= Secwepemc Cultural Education Society =

The Secwepemc Cultural Education Society (SCES) is a non-profit organization in Kamloops, British Columbia, Canada. The society was founded in 1983 to preserve and promote the language, culture and history of the Secwepemc First Nation people. In addition to curriculum development and other programs, the society operates the Secwepemc Museum and Heritage Park in Kamloops. It is governed by representatives from thirteen bands of the Secwepemc Nation and a representative from the Secwepemc Elders Council.

==History==
SCES was incorporated on September 22, 1983, when it focused on language research and communications. By the late 1980s, SCES had six core departments: Secwepemc Resource Centre, Curriculum Development, Research Program and Archives, Shuswap Cultural Gatherings, Workshops and Conferences, The Language Program, and The Secwepemc Museum and Heritage Park. Many of the projects at this time focused on creating audio/visual materials, archiving and offering workshops based on using the internet/email and communication skills in the workplace. In 1986 it offered its first Adult Education course.
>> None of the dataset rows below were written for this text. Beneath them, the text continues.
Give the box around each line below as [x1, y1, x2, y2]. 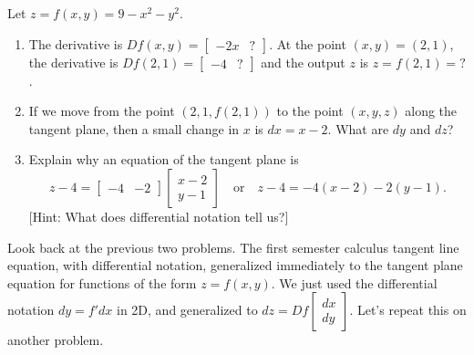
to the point [276, 101, 344, 120]
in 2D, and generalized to [117, 300, 258, 319]
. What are [327, 119, 389, 138]
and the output [261, 52, 345, 71]
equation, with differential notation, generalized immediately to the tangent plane [7, 256, 463, 275]
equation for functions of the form [7, 273, 197, 292]
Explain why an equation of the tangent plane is [28, 150, 299, 169]
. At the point [269, 34, 346, 53]
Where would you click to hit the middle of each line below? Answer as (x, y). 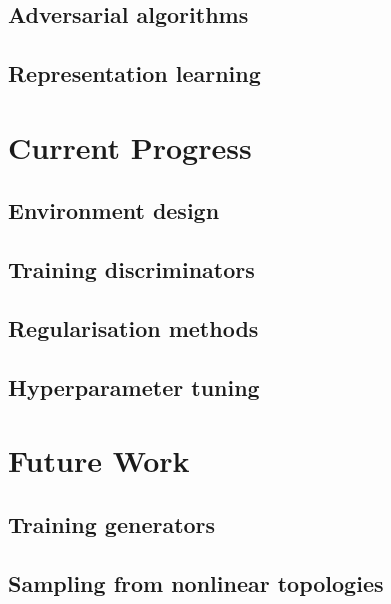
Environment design (114, 210)
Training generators (112, 523)
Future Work (99, 460)
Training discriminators (131, 269)
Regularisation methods (133, 327)
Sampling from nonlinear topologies (196, 582)
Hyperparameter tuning (134, 386)
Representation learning (134, 73)
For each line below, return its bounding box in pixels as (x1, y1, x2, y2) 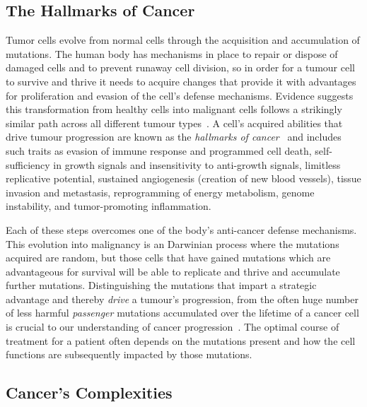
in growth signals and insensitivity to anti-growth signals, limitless (53, 157, 341, 172)
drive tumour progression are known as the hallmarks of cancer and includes (6, 129, 342, 144)
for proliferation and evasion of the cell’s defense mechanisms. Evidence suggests (6, 88, 354, 102)
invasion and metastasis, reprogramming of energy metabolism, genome (6, 184, 315, 199)
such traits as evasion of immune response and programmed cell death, (6, 143, 312, 158)
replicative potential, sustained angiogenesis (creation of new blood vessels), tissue (6, 171, 361, 186)
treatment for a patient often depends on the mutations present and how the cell (6, 333, 356, 348)
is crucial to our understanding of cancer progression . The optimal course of (6, 319, 339, 334)

Over the years SCES has evolved to offer a wide variety of programs and projects. The Resource Centre is now run by the Secwepemc News, a monthly publication covering news and events in the Secwepemc Territory. The Research Program has been busy working on projects to study the number of fluent speakers, adults learning the language, and students learning the language. Recently SCES received funding for a project that will research Secwepemc Rites of Passage.
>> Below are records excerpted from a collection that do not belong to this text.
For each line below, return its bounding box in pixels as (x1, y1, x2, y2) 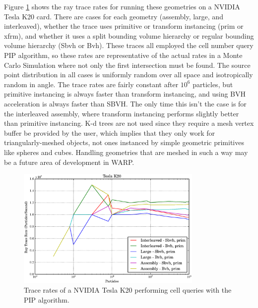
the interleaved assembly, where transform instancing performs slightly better (4, 108, 239, 118)
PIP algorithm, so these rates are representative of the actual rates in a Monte (4, 50, 243, 60)
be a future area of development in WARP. (4, 156, 134, 167)
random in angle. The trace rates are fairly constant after (4, 79, 179, 89)
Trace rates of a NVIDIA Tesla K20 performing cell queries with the (24, 285, 232, 295)
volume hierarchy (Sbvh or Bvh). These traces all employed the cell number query (4, 40, 254, 51)
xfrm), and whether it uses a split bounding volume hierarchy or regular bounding (4, 30, 254, 41)
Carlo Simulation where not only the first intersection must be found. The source (4, 59, 251, 70)
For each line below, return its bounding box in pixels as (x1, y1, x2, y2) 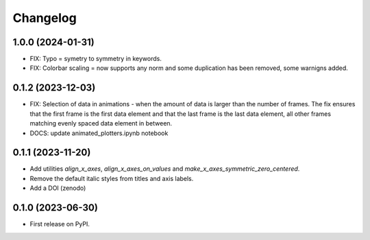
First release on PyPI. (29, 220, 90, 228)
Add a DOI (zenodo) (29, 184, 86, 192)
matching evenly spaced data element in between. (29, 119, 173, 128)
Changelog (12, 10, 77, 25)
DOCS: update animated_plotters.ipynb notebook (29, 129, 169, 137)
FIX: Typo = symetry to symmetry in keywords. (29, 55, 162, 63)
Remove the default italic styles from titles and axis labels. (29, 174, 194, 182)
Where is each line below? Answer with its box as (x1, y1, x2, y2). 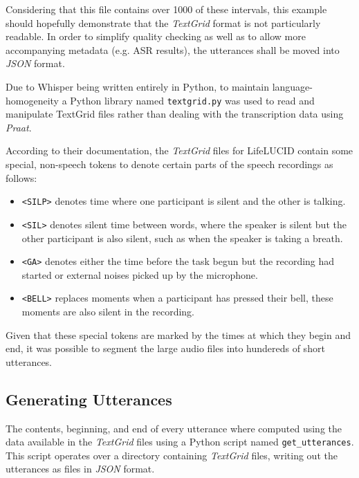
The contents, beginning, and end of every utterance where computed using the (6, 421, 342, 435)
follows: (6, 170, 37, 185)
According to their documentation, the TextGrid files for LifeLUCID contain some (6, 143, 353, 158)
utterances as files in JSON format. (6, 461, 155, 476)
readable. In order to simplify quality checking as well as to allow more (6, 29, 306, 44)
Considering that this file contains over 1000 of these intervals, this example (6, 2, 327, 16)
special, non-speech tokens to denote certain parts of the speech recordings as (6, 157, 333, 171)
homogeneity (6, 93, 59, 107)
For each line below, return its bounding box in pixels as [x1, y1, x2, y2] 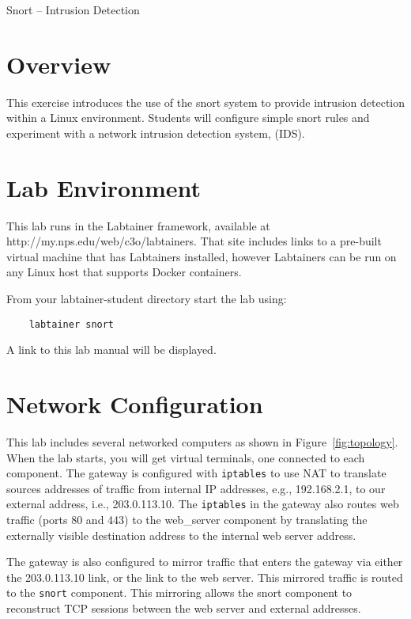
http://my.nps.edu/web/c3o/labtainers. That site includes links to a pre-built [6, 233, 382, 249]
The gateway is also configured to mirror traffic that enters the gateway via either [6, 553, 403, 570]
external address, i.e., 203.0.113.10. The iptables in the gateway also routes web [6, 496, 399, 512]
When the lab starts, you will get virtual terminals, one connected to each [6, 449, 365, 465]
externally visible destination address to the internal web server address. [6, 526, 356, 543]
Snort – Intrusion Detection [6, 2, 140, 17]
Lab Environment [6, 171, 202, 203]
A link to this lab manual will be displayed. [6, 341, 217, 358]
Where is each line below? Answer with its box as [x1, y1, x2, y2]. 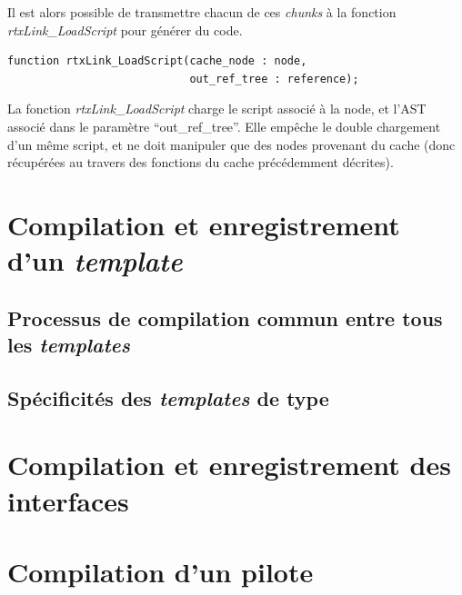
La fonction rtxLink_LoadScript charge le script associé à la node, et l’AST [7, 99, 427, 118]
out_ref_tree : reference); [189, 72, 359, 85]
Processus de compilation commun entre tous [7, 303, 443, 332]
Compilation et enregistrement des [7, 446, 451, 483]
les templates [7, 331, 130, 359]
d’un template [7, 242, 183, 280]
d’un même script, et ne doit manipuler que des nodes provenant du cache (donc [7, 134, 456, 154]
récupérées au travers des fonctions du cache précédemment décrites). [7, 153, 394, 172]

The Society's numerous workshops have included financial management and planning, corporate law, employment law, budgeting, study skills for students in Adult Education and understanding Fetal Alcohol Spectrum Disorder. The Language Program has grown to include a series of projects that have created language resource materials such as posters, diagrams and charts, beginner books, advanced books, talking books, audio tapes/CDs, videos & DVDs, teachers guides and computer-based language lessons to accompany books.
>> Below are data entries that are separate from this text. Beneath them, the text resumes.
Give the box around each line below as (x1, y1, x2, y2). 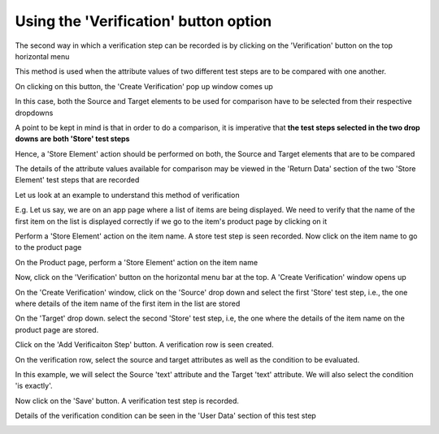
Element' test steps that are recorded (15, 175, 140, 185)
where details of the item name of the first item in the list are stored (15, 299, 241, 308)
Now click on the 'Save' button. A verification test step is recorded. (15, 396, 240, 406)
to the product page (15, 243, 82, 252)
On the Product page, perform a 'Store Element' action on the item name (15, 257, 259, 267)
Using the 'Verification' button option (15, 12, 272, 30)
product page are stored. (15, 324, 99, 334)
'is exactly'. (15, 381, 53, 391)
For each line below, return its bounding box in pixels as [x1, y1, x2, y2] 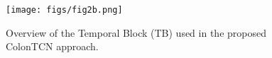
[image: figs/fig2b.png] [6, 5, 123, 15]
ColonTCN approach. [6, 39, 99, 54]
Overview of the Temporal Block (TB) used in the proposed [6, 25, 266, 40]
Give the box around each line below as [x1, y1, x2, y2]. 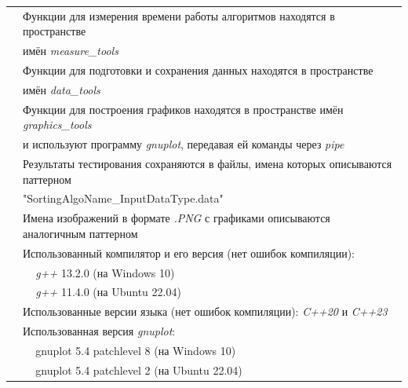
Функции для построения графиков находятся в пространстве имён [23, 101, 344, 117]
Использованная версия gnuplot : [23, 323, 176, 339]
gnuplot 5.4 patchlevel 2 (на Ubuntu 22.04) [35, 361, 242, 378]
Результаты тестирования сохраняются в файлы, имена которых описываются [23, 156, 392, 171]
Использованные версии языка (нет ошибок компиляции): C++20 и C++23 [23, 303, 388, 320]
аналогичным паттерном [23, 225, 138, 241]
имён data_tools [23, 81, 100, 97]
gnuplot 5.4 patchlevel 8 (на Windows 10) [35, 342, 236, 358]
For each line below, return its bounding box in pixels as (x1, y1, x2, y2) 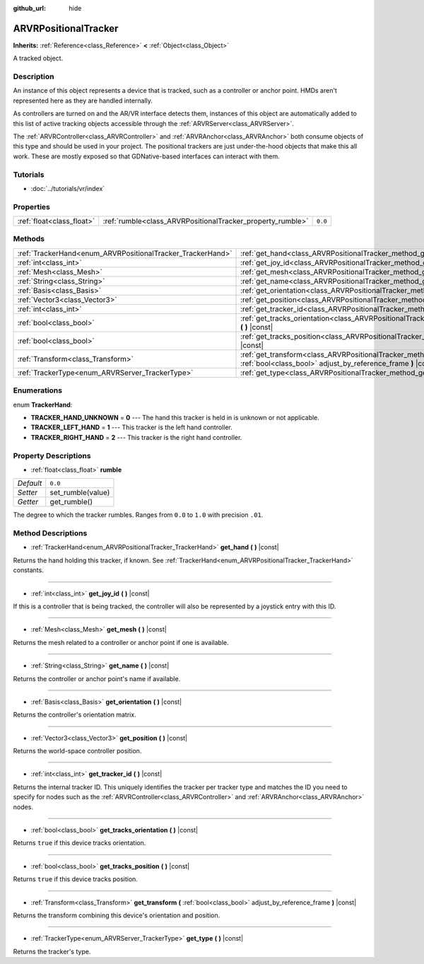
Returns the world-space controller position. (13, 747, 142, 755)
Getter (17, 497, 39, 507)
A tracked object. (13, 54, 64, 63)
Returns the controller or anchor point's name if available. (13, 674, 181, 683)
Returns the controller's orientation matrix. (13, 711, 137, 719)
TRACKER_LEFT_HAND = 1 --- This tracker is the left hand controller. (30, 423, 232, 431)
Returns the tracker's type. (13, 947, 91, 956)
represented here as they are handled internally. (13, 96, 153, 105)
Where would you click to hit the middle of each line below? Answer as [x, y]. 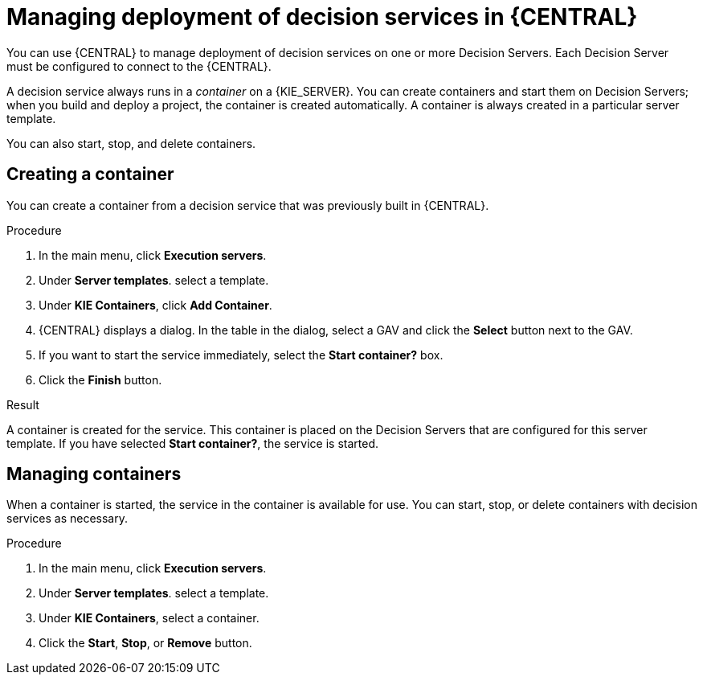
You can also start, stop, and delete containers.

SCES has expanded to offer programs for Leadership and Resiliency, Fetal Alcohol Spectrum Disorder, and Adult Literacy.

==Core programs and projects==
===Language Department===
The SCES Language Department was established to preserve and promote Secwepemctsin through a variety of projects and programs.

===Adult Education Department===
The purpose of the Adult Education Program is to enable learners to acquire the knowledge and skills needed to promote self-reliance and cultural pride, ultimately leading to employment or entrance to post-secondary institutes.

===Leadership and Resiliency Program (LRP)===
This program provides both in-school and after-school services to Aboriginal students attending Four Directions. It is intended to enhance youths' internal strengths and resiliency while minimizing involvement in substance use, violence, and other unhealthy choices and behaviours.

===Aboriginal Partner Assisted Learning (APAL)===
The APAL program is a collaborative effort between SCES and Thompson Rivers University (TRU). It was meant to reach the many adult learners with lower levels of literacy who are not comfortable participating in formal classroom-style learning. APAL offers tutoring free, one-to-one, in a relaxed atmosphere. Also, the APAL Coordinator, where possible, matches up tutors and learners based on shared experiences or hobbies to try to make the learner more comfortable. The program had the goal of reaching an average of 15 learners per month'

===Secwepemc Newspaper===
The Secwepemc News is a monthly publication serving the people and communities of the Secwepemc Nation. The Editor's main focus has been to:
- Research and interview elders and youth for inspiration;
- Upload the newspaper to the SCES website;
- Continue site visits within Kelowna and Vernon to check on distribution process;
- Capitalize on major car dealerships' advertising in Kamloops; and
- Capture events and stories in the Secwepemc area.